→ Exercise aim
In the entries that follow, the line with "Comparing Leiden clusters" opens the range and the line with "have small cuts, (b)" closes it; repeat that range exactly, both lines included.

Collected data entries:

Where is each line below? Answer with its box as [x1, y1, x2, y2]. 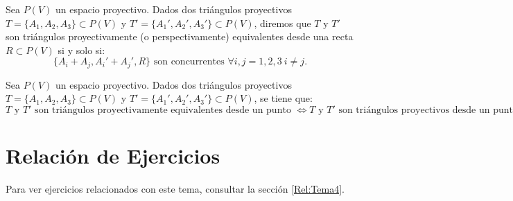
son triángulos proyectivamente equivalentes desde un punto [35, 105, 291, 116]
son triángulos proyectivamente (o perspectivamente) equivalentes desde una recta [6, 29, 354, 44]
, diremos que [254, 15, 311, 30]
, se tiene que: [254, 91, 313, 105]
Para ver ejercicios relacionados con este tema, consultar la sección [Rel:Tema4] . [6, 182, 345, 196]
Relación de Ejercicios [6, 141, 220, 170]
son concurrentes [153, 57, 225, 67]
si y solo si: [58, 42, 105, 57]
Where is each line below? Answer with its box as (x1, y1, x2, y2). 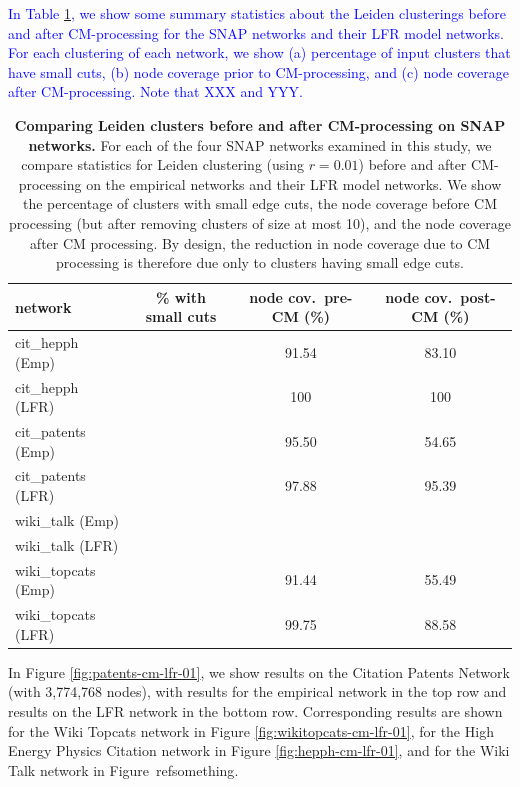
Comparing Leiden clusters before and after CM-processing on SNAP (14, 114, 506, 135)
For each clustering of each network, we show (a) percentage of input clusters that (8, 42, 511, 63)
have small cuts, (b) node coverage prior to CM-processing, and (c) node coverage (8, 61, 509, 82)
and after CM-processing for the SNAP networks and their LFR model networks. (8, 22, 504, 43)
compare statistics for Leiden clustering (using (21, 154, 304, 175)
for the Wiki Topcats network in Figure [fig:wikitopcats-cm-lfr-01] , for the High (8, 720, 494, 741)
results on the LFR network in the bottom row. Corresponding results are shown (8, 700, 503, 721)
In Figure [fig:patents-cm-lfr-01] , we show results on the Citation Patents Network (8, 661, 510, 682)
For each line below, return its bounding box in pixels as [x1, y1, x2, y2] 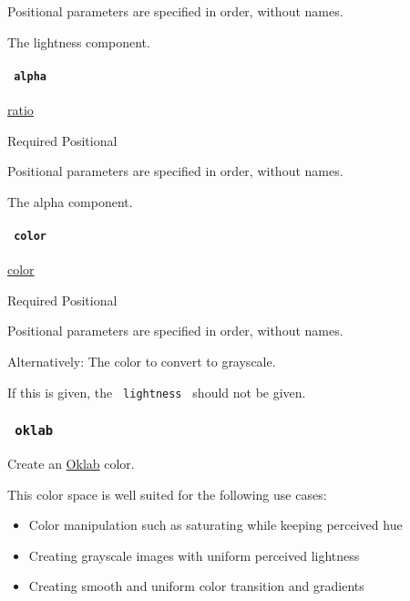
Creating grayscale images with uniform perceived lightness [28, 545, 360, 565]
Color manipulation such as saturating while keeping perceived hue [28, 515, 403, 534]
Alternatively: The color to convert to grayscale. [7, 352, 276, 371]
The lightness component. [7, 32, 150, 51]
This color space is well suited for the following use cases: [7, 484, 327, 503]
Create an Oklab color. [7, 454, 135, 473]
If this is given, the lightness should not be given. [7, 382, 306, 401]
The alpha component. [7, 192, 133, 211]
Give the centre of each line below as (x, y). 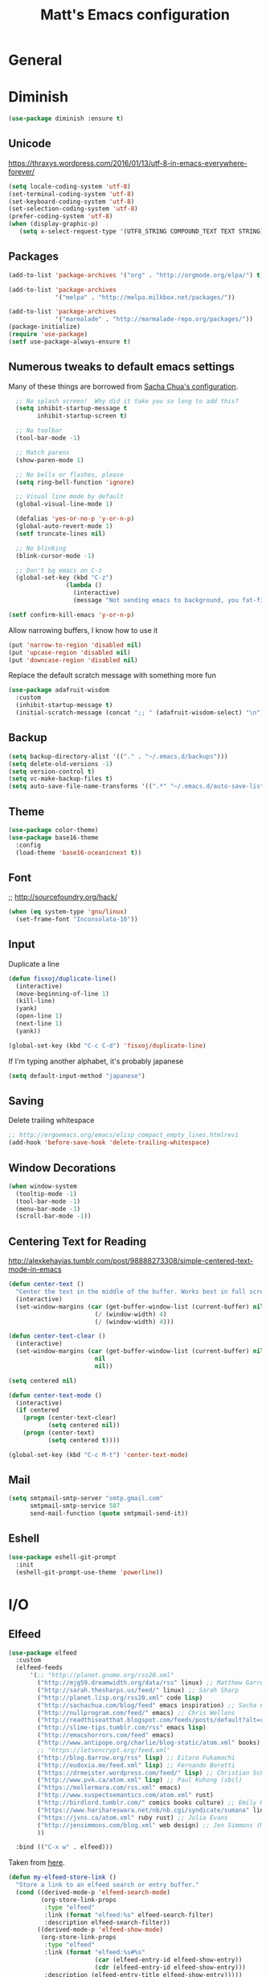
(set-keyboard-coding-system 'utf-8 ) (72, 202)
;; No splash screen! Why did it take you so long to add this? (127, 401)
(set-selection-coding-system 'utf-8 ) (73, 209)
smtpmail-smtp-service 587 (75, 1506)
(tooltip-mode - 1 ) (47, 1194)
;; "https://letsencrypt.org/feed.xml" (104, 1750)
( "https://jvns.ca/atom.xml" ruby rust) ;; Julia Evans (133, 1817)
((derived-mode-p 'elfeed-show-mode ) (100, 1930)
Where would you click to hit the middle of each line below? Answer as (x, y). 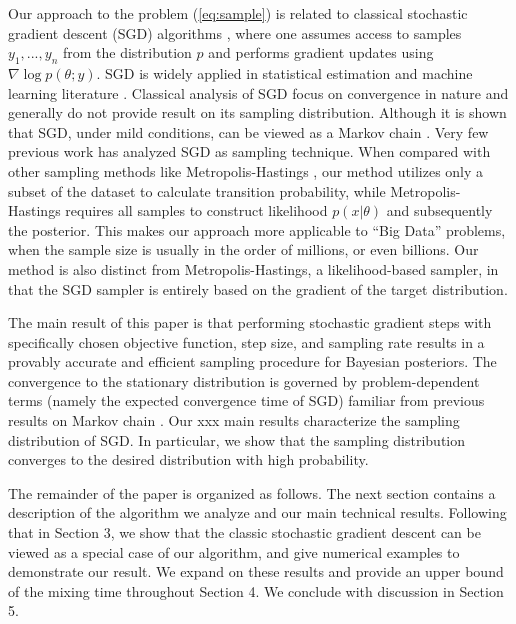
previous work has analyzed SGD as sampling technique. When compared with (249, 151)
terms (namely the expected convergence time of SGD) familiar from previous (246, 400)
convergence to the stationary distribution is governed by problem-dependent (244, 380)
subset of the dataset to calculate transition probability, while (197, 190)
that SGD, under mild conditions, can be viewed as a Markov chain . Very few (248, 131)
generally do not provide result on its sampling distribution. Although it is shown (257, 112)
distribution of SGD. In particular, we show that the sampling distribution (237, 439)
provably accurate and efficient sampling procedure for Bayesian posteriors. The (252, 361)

→ Output of the task
Comparing Leiden clusters before and after CM-processing on SNAP (14, 114, 506, 135)
For each clustering of each network, we show (a) percentage of input clusters that (8, 42, 511, 63)
have small cuts, (b) node coverage prior to CM-processing, and (c) node coverage (8, 61, 509, 82)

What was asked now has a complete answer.